As I watched Dune Part Two, I had an increasingly sinking feeling. Oh no. What have they done? Changing things when adapting a book is expected. Different mediums need different approaches. But the changes need to make sense. Things I think are core to Dune are missing from Part Two. New things added don’t work as well. I won’t list anything here due to spoilers. I’ll maybe blog about it in a few weeks. Maybe not. It certainly looks great, and I rated it 6/10 for that. Not for characters and story. You should see it, but be prepared if you know the book. You might get that sinking feeling too. I had a second viewing pre-booked. I didn’t go. So disappointing.
February 2024
I was the only person at the Friday afternoon screening of Perfect Days in Omniplex Dundonald. Which is both great for me as the film has quietness at its core, but also a shame as it’s a bloody marvellous film that more people need to see.
It’s a character study of a few days/weeks in the life of a quiet and focused Tokyo man with a somewhat regimented routine. I loved it. Kôji Yakusho is superb in the dialogue-sparse lead role. Highly recommended. It’s on my 2024 favs list via the 9/10 rating.
Past Lives is worth watching. It’s a tale about a girl & a boy whose friendship is ripped apart when they are 12 due to the girls family emigrating. They reconnect 12 years later online, & then 12 years later in New York where the woman is living with her husband.
A lot of the “action” happens with silences with time for your thoughts to play out. In one scene at the end I was thinking “Don’t do it!” I think most people have the “what might have” thoughts that are teased out in this film.
Upgraded is good. It’s like The Devil Wears Prada and Absolutely Fabulous had a fling, and the result of their boozy night in London got a job in the Art auction business. The film is funny with well above the required number of laughs for a comedy, and the romance stuff isn’t too sentimental. The cast looks like they are having a lot of fun, including Anthony Head, of Buffy fame, who is camping it up in his role. I liked it a lot.

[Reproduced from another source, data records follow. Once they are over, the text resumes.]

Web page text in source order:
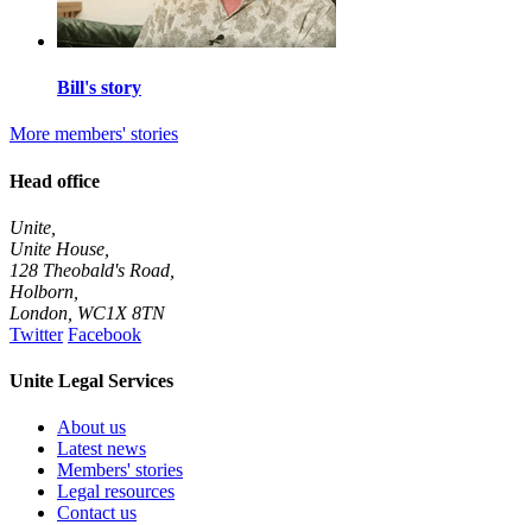
Bill's story
More members' stories
Head office
Unite,
Unite House,
128 Theobald's Road,
Holborn,
London WC1X 8TN
Twitter Facebook
Unite Legal Services
About us
Latest news
Members' stories
Legal resources
Contact us
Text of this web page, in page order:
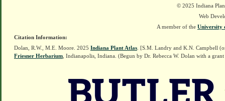
© 2025 Indiana
Web
A member of the University
Citation Information:
Dolan, R.W., M.E. Moore. 2025 Indiana Plant Atlas . [S.M. Landry and K.N. Campbell
Friesner Herbarium , Indianapolis, Indiana. (Begun by Dr. Rebecca W. Dolan with a
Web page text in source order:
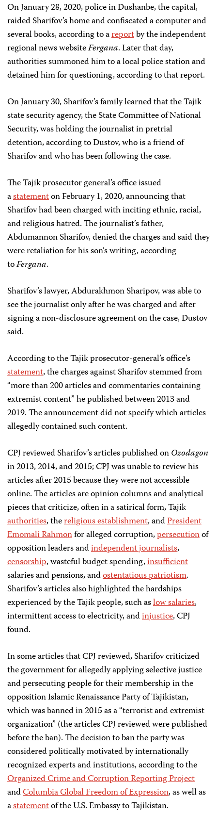
On January 28, 2020, police in Dushanbe, the capital,
raided Sharifov’s home and confiscated a computer and
several books, according to areportby the independent
regional news websiteFergana. Later that day,
authorities summoned him to a local police station and
detained him for questioning, according to that report.
On January 30, Sharifov’s family learned that the Tajik
state security agency, the State Committee of National
Security, was holding the journalist in pretrial
detention, according to Dustov, who is a friend of
Sharifov and who has been following the case.
The Tajik prosecutor general’s office issued
astatementon February 1, 2020, announcing that
Sharifov had been charged with inciting ethnic, racial,
and religious hatred. The journalist’s father,
Abdumannon Sharifov, denied the charges and said they
were retaliation for his son’s writing, according
toFergana.
Sharifov’s lawyer, Abdurakhmon Sharipov, was able to
see the journalist only after he was charged and after
signing a non-disclosure agreement on the case, Dustov
said.
According to the Tajik prosecutor-general’s office’s
statement, the charges against Sharifov stemmed from
“more than 200 articles and commentaries containing
extremist content” he published between 2013 and
2019. The announcement did not specify which articles
allegedly contained such content.
CPJ reviewed Sharifov’s articles published onOzodagon
in 2013, 2014, and 2015; CPJ was unable to review his
articles after 2015 because they were not accessible
online. The articles are opinion columns and analytical
pieces that criticize, often in a satirical form, Tajik
authorities, thereligious establishment, andPresident
Emomali Rahmonfor alleged corruption,persecutionof
opposition leaders andindependent journalists,
censorship, wasteful budget spending,insufficient
salaries and pensions, andostentatious patriotism.
Sharifov’s articles also highlighted the hardships
experienced by the Tajik people, such aslow salaries,
intermittent access to electricity, andinjustice, CPJ
found.
In some articles that CPJ reviewed, Sharifov criticized
the government for allegedly applying selective justice
and persecuting people for their membership in the
opposition Islamic Renaissance Party of Tajikistan,
which was banned in 2015 as a “terrorist and extremist
organization” (the articles CPJ reviewed were published
before the ban). The decision to ban the party was
considered politically motivated by internationally
recognized experts and institutions, according to the
Organized Crime and Corruption Reporting Project
andColumbia Global Freedom of Expression, as well as
astatementof the U.S. Embassy to Tajikistan.
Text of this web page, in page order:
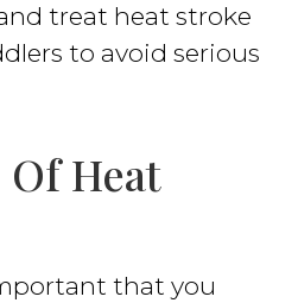
treat heat stroke
to avoid serious
Heat
that you
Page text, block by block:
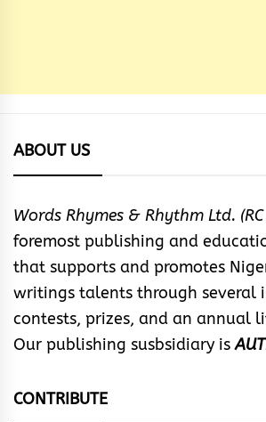
ABOUT US
Words Rhymes & Rhythm Ltd.
foremost publishing and
that supports and promotes
writings talents through several
contests, prizes, and an annual
Our publishing susbsidiary is
CONTRIBUTE
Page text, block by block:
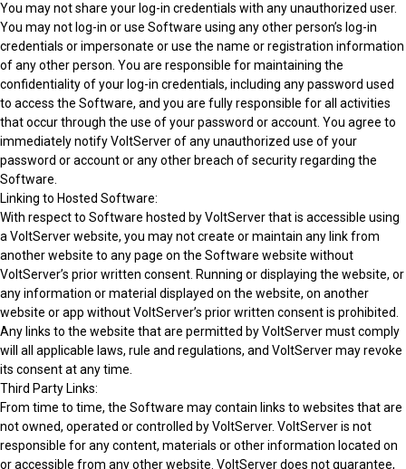
You may not share your log-in credentials with any unauthorized user.
You may not log-in or use Software using any other person’s log-in
credentials or impersonate or use the name or registration information
of any other person. You are responsible for maintaining the
confidentiality of your log-in credentials, including any password used
to access the Software, and you are fully responsible for all activities
that occur through the use of your password or account. You agree to
immediately notify VoltServer of any unauthorized use of your
password or account or any other breach of security regarding the
Software.
Linking to Hosted Software:
With respect to Software hosted by VoltServer that is accessible using
a VoltServer website, you may not create or maintain any link from
another website to any page on the Software website without
VoltServer’s prior written consent. Running or displaying the website, or
any information or material displayed on the website, on another
website or app without VoltServer’s prior written consent is prohibited.
Any links to the website that are permitted by VoltServer must comply
will all applicable laws, rule and regulations, and VoltServer may revoke
its consent at any time.
Third Party Links:
From time to time, the Software may contain links to websites that are
not owned, operated or controlled by VoltServer. VoltServer is not
responsible for any content, materials or other information located on
or accessible from any other website. VoltServer does not guarantee,

American Fiction is okay. I was expecting more, given the buzz. I liked the basic family drama aspects of the film more than the satire about the largely white literary establishment pandering to Black authors writing about “real” Black experiences. Real in quotes because the stories are not real but are stereotypical pastiches.

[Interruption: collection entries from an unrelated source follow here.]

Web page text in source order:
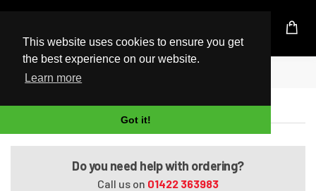
This website uses cookies to ensure you get
the best experience on our website.
Learn more
Got it!
UK Based Kingston Reseller
Home
Satellite U400-112
Do you need help with ordering?
Call us on 01422 363983
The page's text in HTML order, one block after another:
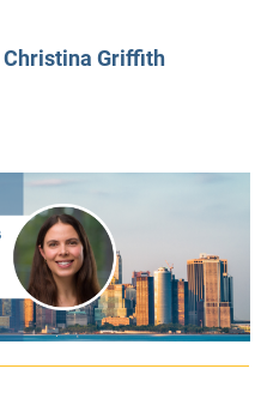
Christina Griffith
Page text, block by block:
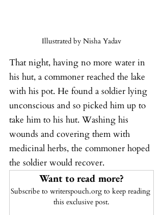
Illustrated by Nisha Yadav
That night, having no more water in
his hut, a commoner reached the lake
with his pot. He found a soldier lying
unconscious and so picked him up to
take him to his hut. Washing his
wounds and covering them with
medicinal herbs, the commoner hoped
the soldier would recover.
Want to read more?
Subscribe to writerspouch.org to keep reading
this exclusive post.
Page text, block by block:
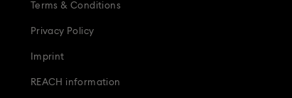
Terms & Conditions
Privacy Policy
Imprint
REACH information
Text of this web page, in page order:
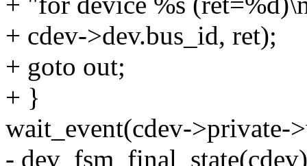
+ cdev->dev.bus_id, ret);
+ goto out;
+ }
wait_event(cdev->private-
-
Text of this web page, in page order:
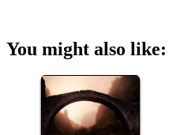
You might also like:
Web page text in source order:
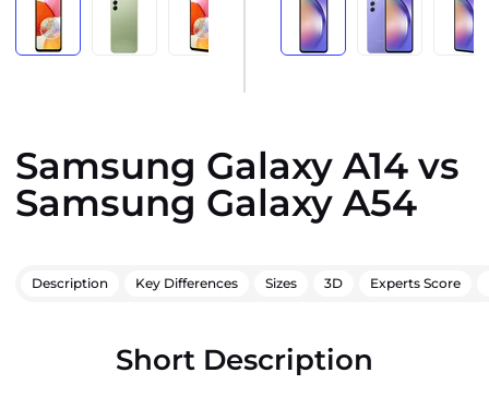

From a craft point of view, the film is good. The performances are great. As is the script, cinematography, and music.
If you’ve been following my film reviews for #OneFilmPerWeek, and have a handle on the types of films I like, you won’t be surprised to learn that I liked Anyone But You. A lot.

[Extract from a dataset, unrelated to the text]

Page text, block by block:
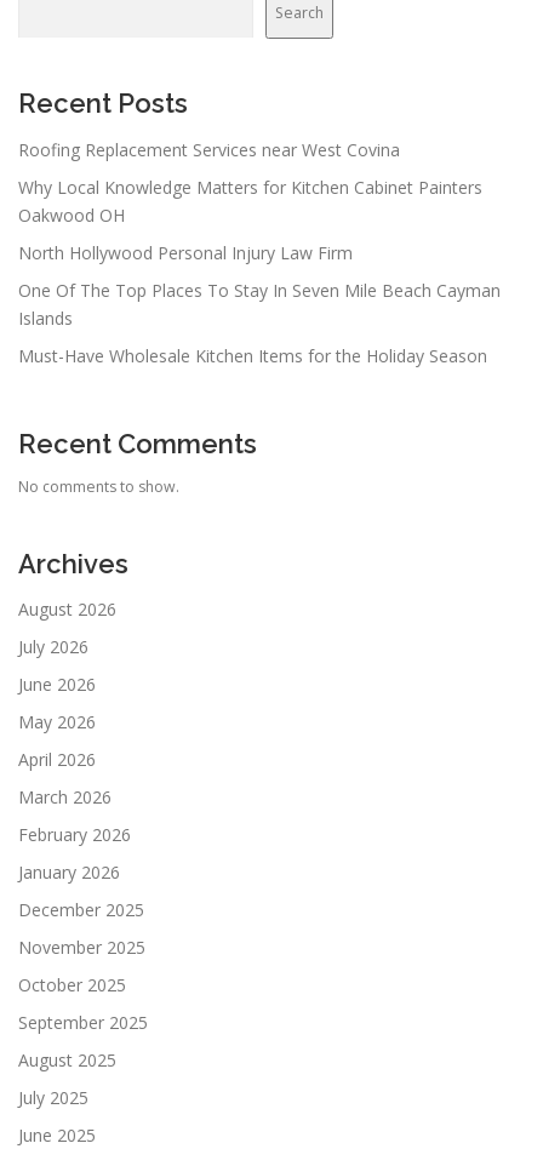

It has tropes aplenty, but it’s funny enough to clear the comedy bar. On the romance front, you can guess who ends up with whom about halfway through. It’s a fun way to spend 1.75 hours. The ending has enough cheese to use up a years supply of crackers but doesn’t drag the whole thing down. Recommended.
January 2024
The Holdovers is okay. It’s not the masterpiece I was expecting, given Oscar chatter about the performances of Paul Giamatti & Da’Vine Joy Randolph. They’re good performances, but not in a film that I’ll rewatch multiple times in the future.
It’s a dialogue-driven story about three very different people from different worlds and with various life experiences getting to know each other when circumstances thrust them together over Christmas in a New England boarding school. Catch it on VOD.
James Blunt: One Brit Wonder is a fantastic documentary. It’s a nice companion to his recent book, which is on my favourite books of 2024 list already. The documentary is the first film this year to get a rating that means it’ll be on the list of my favourite films in December. You should watch it.
I liked Role Play. It’s a decent story that’s been done many times. But this is a good addition. There is a definite Hanna vibe from the storyline, settings, and music. Kaley Cuoco is good in the action role. I’m smiling watching the credits. That’s a good indicator. Worth 100 minutes of your time if you have Prime.